Creo que él es el que más ha hecho posible que pase esto, ya que fue él el que pidió hablar con papá. Sabes, si no me gustara Kiba te juro que iría detrás de él sin dudarlo, casi parece un príncipe azul. En fin, volviendo a lo que te quería decir, que podría sonar egoísta, pero… ¿no podrías salir con él? Creo que le gustas, ya que pasó casi toda la velada hablando de ti y el encuentro que habían tenido, bien guardo te lo tenías, pillina. Creo que él es mucho mejor partido que el estúpido del que estás enamorada. ¡Recuerda, no estás obligada! Es tu decisión, pero te lo recomiendo, me encantaría tener un cuñado así de guapo.
Cuídate, te quiere, tu más amada hermana, Hanabi Hyuga.
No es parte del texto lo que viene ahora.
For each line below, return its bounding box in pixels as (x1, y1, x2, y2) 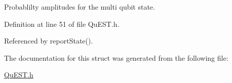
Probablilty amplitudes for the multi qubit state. (4, 2, 155, 12)
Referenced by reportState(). (4, 35, 93, 46)
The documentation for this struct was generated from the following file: (4, 52, 228, 63)
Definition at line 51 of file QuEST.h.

Tenía demasiado sentimientos, por una parte, se encontraba choqueada porque su padre perdiera la empresa, además de ese sentimiento de angustia que sentía si los llegaban a desalojar, no quería ver a su familia en la calle. Además, se sentía un poco molesta porque no le quisieran contar sobre los problemas familiares, era cierto que ella estaba lejos, pero ellos eran su familia. Sentía temor porque algo les pudiera pasar, y otro sentimiento de alivio y agradecimiento hacia su amigo. Además de estar un poco avergonzada por lo que su hermanita insinuaba, Toneri no la veía así. Pero al menos estaba más tranquila de la cosa no hubiera ido a peor, rápidamente le mandó un mensaje al peliblanco, debía agradecerle por lo que había hecho, le parecía increíble. Le debía una grande.
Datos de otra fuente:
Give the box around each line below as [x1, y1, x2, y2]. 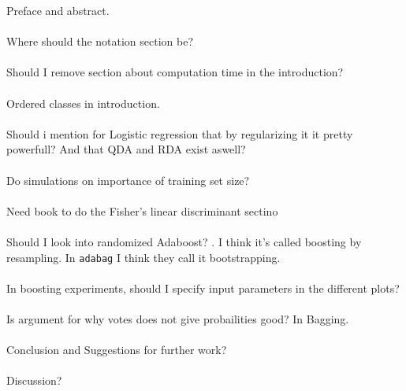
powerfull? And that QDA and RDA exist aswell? [6, 141, 246, 157]
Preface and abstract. [6, 2, 110, 18]
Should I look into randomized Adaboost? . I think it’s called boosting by [6, 233, 362, 249]
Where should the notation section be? [6, 33, 194, 50]
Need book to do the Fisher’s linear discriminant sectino [6, 202, 278, 219]
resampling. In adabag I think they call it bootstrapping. [6, 249, 281, 265]
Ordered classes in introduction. [6, 94, 160, 111]
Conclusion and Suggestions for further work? [6, 341, 227, 358]
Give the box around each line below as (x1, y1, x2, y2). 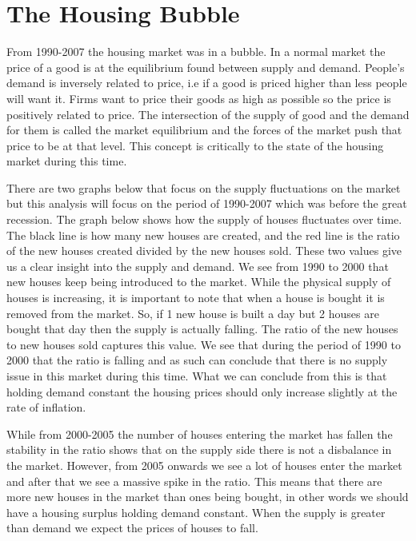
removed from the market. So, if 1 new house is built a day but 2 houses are (6, 304, 379, 321)
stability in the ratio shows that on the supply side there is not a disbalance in (6, 441, 392, 458)
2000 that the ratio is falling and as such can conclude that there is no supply (6, 352, 388, 368)
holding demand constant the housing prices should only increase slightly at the (6, 383, 398, 400)
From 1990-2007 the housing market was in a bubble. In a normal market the (6, 43, 386, 60)
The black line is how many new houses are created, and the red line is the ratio (6, 226, 400, 243)
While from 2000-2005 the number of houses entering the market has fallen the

Notas de la autora: Para las fans del sexy peliblanco, Toneri, que no sé si tendrá muchas, pero yo soy una. A mí el albino me encanta, por eso lo puse con mi linda Hina, pero he de advertir, que como solo lo vi en The Last, no sé cómo es, según mi punto de vista parecía alguien amable y duce con la peliazul, sin olvidar que estaba un poco loco, pero, ¿Quién no lo está? Una cosa más, quiero volver a pedir perdón por el retraso, pero es que este capítulo sufrió bastantes cambios. Puede que este cap no les haya gustado, por lo de la fallida confesión de Sasuke, pero es que es necesaria, aun así, espero que les haya gustado. Así que sin nada mas que agregar, me marcho, al menos por ahora. ¡Ah! Y muchas gracias por todos los reviews.